Jeremy Hansen, surpassing the distance record set by Jim Lovell’s damaged Apollo 13 for 56 years, asked mission control if the crew could designate a name for a lunar feature.

“We lost a loved one,” he said, his voice quivering. “Her name was Carroll, the spouse of Reid and mother to Katie and Ellie.” He pointed to a bright spot on the lunar surface. “We would like to name it Carroll.”

The crew embraced for an extended moment after that.

A bright spot on the Moon now honors her name, visible to her children, destined to endure beyond all of us.

Then Koch, entering the Moon’s gravitational influence at 12:37 AM, communicated back: “We are now falling toward the Moon instead of ascending from Earth.”

Four years prior, I detailed the unfolding of the James Webb Space Telescope into the cosmos—how it felt to witness humanity directing its greatest innovations not toward conflict, but toward exploring the profound questions of existence, driven solely by wonder.

While Webb gazed outward, Artemis brought us there.

Four individuals, alive and mourning, pressed their faces against the glass of a spacecraft they named Integrity.

Apollo was the pioneer, planting flags in her domain—now faded and indistinguishable from surrender after 50 years of radiation exposure.

And now, Artemis: the lunar huntress, wild and sovereign, safeguarding the untamed and punishing transgressions against the sacred. In Chinese mythology, Chang’e eluded mortality and ascended to the Moon, where she remains.

Hansen carried the Seven Sacred Teachings of the Anishinaabe people on his mission patch: respect, love, courage, humility, honesty, wisdom, and truth—crafted by Henry Guimond of Sagkeeng First Nation, who could never have foreseen his work traveling this far.

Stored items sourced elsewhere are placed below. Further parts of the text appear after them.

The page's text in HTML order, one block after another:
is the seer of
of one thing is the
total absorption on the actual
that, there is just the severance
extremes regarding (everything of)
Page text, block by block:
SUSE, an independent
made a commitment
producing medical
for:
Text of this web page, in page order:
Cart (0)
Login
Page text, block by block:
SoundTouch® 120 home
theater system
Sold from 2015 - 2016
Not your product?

Carl Sagan once stated, “We are made of star-stuff. We are a way for the cosmos to know itself.”

We are neither mere observers nor mere inheritors; we are something more complex and delicate.

To experience, if only briefly, the miracle of existence. A consciousness alive enough to transmit a deceased commander’s voice across the void, to commemorate a crater for a woman who did not survive, to press our faces against the glass and encapsulate every person we have ever cherished in a single image.

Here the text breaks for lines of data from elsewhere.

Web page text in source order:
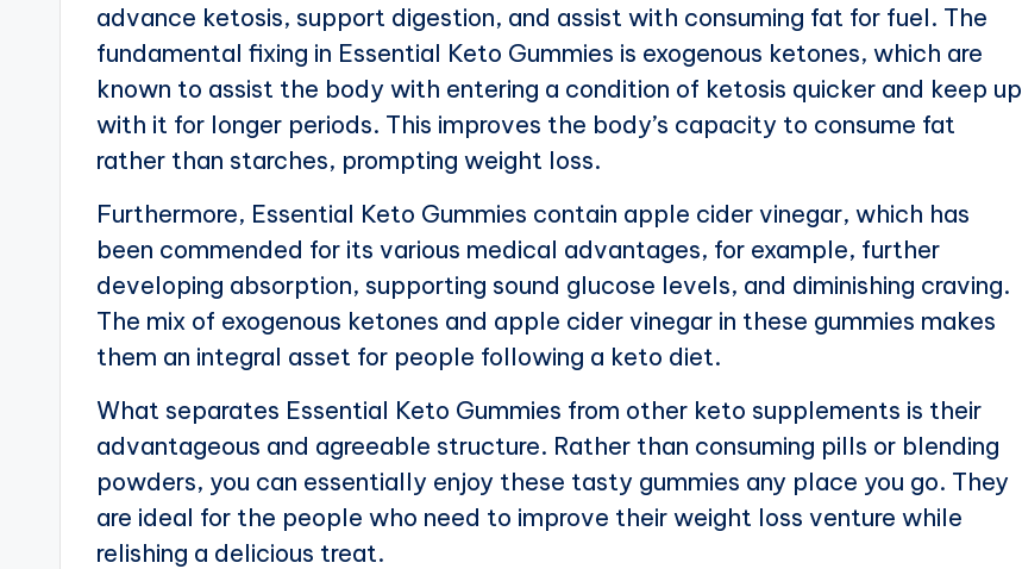
advance ketosis, support digestion, and assist with consuming fat for fuel. The
fundamental fixing in Essential Keto Gummies is exogenous ketones, which are
known to assist the body with entering a condition of ketosis quicker and keep up
with it for longer periods. This improves the body’s capacity to consume fat
rather than starches, prompting weight loss.
Furthermore, Essential Keto Gummies contain apple cider vinegar, which has
been commended for its various medical advantages, for example, further
developing absorption, supporting sound glucose levels, and diminishing craving.
The mix of exogenous ketones and apple cider vinegar in these gummies makes
them an integral asset for people following a keto diet.
What separates Essential Keto Gummies from other keto supplements is their
advantageous and agreeable structure. Rather than consuming pills or blending
powders, you can essentially enjoy these tasty gummies any place you go. They
are ideal for the people who need to improve their weight loss venture while
relishing a delicious treat.

Meanwhile, beneath us, the toll of loss continues to rise. We maintain both the count of casualties and the star map in the same week, as we always have.

Small-minded individuals persist in waging war in the shadows.

Yet the huntress advances, carrying the part of humanity that remembers how to gaze up into the sky.

Flynn Coleman is an international human rights attorney, political scientist, and author of A Human Algorithm.